— Given information —
*** Block opens ***

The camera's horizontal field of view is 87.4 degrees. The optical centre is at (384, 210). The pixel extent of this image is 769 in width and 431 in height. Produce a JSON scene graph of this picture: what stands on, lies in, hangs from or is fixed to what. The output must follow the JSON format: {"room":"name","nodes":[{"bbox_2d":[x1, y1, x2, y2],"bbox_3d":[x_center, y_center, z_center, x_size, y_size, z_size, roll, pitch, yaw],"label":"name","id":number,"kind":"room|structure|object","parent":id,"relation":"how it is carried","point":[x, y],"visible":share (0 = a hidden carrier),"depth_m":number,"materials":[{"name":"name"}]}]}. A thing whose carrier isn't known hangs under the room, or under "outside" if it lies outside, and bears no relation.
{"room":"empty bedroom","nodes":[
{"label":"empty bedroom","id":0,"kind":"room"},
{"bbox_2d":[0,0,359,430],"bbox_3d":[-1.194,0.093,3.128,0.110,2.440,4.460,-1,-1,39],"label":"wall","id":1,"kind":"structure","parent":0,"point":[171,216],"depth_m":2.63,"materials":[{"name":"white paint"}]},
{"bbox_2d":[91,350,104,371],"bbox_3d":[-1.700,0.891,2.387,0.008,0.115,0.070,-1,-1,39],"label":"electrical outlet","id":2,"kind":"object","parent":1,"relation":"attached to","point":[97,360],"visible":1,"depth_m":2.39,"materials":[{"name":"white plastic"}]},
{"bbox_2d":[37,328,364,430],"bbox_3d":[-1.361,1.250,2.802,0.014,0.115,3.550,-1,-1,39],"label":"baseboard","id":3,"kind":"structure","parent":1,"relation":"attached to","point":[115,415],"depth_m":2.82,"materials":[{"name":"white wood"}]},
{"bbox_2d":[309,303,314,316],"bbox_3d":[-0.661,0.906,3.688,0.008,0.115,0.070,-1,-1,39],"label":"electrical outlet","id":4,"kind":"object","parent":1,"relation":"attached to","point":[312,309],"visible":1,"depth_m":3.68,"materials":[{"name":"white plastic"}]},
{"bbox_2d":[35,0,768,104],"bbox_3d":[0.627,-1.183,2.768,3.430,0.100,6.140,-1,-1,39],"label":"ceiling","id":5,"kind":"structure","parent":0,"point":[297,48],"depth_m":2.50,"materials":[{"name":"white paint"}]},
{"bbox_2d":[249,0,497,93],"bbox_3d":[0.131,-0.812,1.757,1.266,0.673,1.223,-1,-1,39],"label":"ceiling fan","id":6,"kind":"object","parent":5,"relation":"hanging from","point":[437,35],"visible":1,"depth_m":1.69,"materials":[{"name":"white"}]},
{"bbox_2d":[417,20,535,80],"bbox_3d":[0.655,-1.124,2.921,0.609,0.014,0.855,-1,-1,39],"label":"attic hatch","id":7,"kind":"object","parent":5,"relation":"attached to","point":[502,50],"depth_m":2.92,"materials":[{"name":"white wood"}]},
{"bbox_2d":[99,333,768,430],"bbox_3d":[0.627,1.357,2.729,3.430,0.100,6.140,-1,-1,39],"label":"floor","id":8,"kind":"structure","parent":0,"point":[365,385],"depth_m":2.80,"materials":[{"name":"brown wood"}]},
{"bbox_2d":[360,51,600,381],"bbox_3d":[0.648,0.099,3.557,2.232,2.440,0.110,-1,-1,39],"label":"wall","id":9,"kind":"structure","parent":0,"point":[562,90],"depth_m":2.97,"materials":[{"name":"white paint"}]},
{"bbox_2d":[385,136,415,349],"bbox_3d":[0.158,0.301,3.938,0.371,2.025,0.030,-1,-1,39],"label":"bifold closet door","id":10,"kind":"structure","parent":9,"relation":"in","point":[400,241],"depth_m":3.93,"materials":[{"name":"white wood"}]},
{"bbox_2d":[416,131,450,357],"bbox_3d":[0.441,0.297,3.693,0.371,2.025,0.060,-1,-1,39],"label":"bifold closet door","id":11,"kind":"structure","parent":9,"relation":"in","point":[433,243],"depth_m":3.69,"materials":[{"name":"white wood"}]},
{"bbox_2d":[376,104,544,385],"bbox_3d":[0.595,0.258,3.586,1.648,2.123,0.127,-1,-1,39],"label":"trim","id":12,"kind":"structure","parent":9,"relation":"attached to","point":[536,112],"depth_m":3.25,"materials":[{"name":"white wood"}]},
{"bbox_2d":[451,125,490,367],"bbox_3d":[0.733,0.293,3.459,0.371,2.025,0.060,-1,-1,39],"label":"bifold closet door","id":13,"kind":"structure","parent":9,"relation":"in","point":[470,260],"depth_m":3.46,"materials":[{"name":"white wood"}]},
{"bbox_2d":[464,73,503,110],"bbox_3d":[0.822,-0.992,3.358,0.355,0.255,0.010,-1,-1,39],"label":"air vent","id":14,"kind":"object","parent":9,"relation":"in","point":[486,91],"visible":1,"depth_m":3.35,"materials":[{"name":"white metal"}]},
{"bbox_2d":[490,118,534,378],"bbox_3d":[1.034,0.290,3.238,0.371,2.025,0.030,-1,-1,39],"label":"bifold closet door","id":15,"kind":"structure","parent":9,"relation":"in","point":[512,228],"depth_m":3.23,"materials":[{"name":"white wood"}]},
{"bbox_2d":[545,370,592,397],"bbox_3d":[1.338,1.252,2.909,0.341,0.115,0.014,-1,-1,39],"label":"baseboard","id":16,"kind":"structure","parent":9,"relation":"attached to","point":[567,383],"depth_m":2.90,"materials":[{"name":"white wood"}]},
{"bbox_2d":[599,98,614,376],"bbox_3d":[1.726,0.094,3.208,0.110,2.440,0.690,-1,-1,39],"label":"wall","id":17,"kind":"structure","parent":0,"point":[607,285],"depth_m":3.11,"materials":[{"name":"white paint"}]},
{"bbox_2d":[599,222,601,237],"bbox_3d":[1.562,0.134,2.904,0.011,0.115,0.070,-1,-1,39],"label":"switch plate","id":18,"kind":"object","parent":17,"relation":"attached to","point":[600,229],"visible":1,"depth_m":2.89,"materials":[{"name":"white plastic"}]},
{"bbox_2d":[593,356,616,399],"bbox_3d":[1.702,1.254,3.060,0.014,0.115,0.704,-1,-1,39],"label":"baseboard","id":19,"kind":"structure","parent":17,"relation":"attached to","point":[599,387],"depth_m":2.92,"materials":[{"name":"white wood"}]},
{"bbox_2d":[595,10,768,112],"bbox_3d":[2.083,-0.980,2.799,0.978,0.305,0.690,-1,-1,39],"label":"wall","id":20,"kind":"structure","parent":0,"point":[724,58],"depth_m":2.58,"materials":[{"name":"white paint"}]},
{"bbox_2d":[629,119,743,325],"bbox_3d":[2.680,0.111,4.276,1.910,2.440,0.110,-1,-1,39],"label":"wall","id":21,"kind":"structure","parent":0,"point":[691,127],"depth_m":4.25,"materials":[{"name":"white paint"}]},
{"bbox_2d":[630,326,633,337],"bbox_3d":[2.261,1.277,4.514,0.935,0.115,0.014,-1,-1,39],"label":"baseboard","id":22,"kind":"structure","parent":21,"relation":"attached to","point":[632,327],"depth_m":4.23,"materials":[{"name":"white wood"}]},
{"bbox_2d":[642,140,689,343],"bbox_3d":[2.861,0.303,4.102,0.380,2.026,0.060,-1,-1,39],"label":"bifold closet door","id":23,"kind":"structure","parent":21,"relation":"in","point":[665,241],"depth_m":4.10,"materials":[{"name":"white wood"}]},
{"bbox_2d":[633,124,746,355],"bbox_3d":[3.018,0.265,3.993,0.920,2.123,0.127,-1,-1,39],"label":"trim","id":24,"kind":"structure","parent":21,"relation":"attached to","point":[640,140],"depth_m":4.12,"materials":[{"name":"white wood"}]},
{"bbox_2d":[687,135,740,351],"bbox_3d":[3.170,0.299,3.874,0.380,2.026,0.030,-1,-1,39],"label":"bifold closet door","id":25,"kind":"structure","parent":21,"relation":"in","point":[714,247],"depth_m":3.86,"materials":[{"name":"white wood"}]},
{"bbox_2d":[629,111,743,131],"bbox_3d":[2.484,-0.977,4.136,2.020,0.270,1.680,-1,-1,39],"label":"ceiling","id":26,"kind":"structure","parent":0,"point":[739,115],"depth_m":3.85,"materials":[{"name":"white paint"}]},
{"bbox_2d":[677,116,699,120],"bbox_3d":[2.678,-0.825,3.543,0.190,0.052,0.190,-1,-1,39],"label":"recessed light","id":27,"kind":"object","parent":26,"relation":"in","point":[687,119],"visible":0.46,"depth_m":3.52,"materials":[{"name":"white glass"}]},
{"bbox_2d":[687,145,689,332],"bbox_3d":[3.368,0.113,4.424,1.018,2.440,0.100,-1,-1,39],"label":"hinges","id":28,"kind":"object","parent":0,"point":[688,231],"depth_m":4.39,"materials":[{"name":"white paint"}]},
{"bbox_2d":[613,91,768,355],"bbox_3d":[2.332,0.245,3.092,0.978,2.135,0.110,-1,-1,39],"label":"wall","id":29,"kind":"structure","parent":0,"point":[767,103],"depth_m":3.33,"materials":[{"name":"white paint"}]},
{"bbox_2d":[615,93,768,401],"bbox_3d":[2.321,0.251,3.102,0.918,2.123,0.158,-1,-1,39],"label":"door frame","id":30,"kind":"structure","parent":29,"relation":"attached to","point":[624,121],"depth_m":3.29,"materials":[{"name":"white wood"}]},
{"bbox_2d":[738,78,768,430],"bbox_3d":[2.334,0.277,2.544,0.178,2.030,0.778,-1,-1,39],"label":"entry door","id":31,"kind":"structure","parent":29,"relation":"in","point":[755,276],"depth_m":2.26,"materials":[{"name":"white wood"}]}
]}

*** Block closes ***

— Your task —
From the entries, copy every line in which the string "plastic" can be found.

— Task solution —
{"bbox_2d":[91,350,104,371],"bbox_3d":[-1.700,0.891,2.387,0.008,0.115,0.070,-1,-1,39],"label":"electrical outlet","id":2,"kind":"object","parent":1,"relation":"attached to","point":[97,360],"visible":1,"depth_m":2.39,"materials":[{"name":"white plastic"}]},
{"bbox_2d":[309,303,314,316],"bbox_3d":[-0.661,0.906,3.688,0.008,0.115,0.070,-1,-1,39],"label":"electrical outlet","id":4,"kind":"object","parent":1,"relation":"attached to","point":[312,309],"visible":1,"depth_m":3.68,"materials":[{"name":"white plastic"}]},
{"bbox_2d":[599,222,601,237],"bbox_3d":[1.562,0.134,2.904,0.011,0.115,0.070,-1,-1,39],"label":"switch plate","id":18,"kind":"object","parent":17,"relation":"attached to","point":[600,229],"visible":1,"depth_m":2.89,"materials":[{"name":"white plastic"}]},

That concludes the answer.